Neither Party may assign any of its rights or obligations under this Agreement without the other Party’s prior written consent, which will not be unreasonably withheld. Notwithstanding the foregoing, either Party may assign any and all of its rights and obligations under this Agreement to a successor in interest in the event of a merger or acquisition or to an Affiliate, upon written notice to the other Party.
8.1 Term. This Agreement shall remain in force during the applicable Subscription Term of the SaaS Products unless or until terminated by either Party pursuant to this section.
8.2 Termination. Either Party may terminate this Agreement immediately upon notice to the other Party if the other Party: (i) materially breaches this Agreement and fails to remedy such breach within thirty (30) days after receiving written notice of the breach from the other Party; or (ii) commences bankruptcy or dissolution proceedings, has a receiver appointed for a substantial part of its assets or ceases to operate in the ordinary course of business. In addition, a Party may terminate this Agreement, in whole or in part, or cease provision of the SaaS Products if required to comply with applicable law or regulation, and such termination will not constitute a breach of this Agreement by the terminating Party. Arx reserves the right to suspend Customer’s access to the applicable SaaS Products upon 30 days’ written notice to Customer if: (i) an invoice is more than sixty (60) days past due; or (ii) if there is an uncured material breach of this Agreement. Arx will promptly reinstate Customer’s access and use of the SaaS Products once the issue has been resolved. Any accrued rights and obligations will survive termination.

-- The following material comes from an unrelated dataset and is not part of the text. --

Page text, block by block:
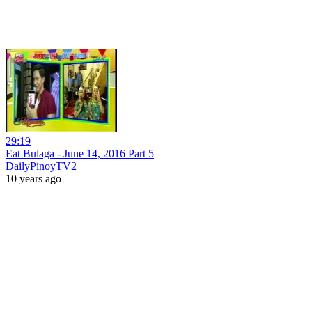
29:19
Eat Bulaga - June 14, 2016 Part 5
DailyPinoyTV2
10 years ago

8.3 Effects of Termination / Expiration. Upon termination or expiration of an applicable Subscription Term: (i) Customer will have no further right to access or use the SaaS Products; and (ii) each Party shall within thirty (30) days after written request return or destroy any tangible Confidential Information of the other Party within its possession or control that is not contained on the SaaS Products. Following termination of the SaaS Products, Arx may immediately deactivate Customer’s account. Any accrued rights and obligations will survive termination.
Nothing in this Agreement will be construed to imply a joint venture, partnership or principal-agent relationship between Arx and Customer, and neither Party will have the right, power or authority to obligate or bind the other in any manner whatsoever.
All Notices will be in writing and will be deemed to have been duly given: (a) when delivered by hand; (b) three (3) days after being sent by registered or certified mail, return receipt requested and postage prepaid; (c)one (1) day after deposit with a nationally recognized overnight delivery or express courier service. Notices for Arx should be sent to the following address: 1765 Biarritz Dr Miami Beach, FL 33141, Attention: Hernan Garcia.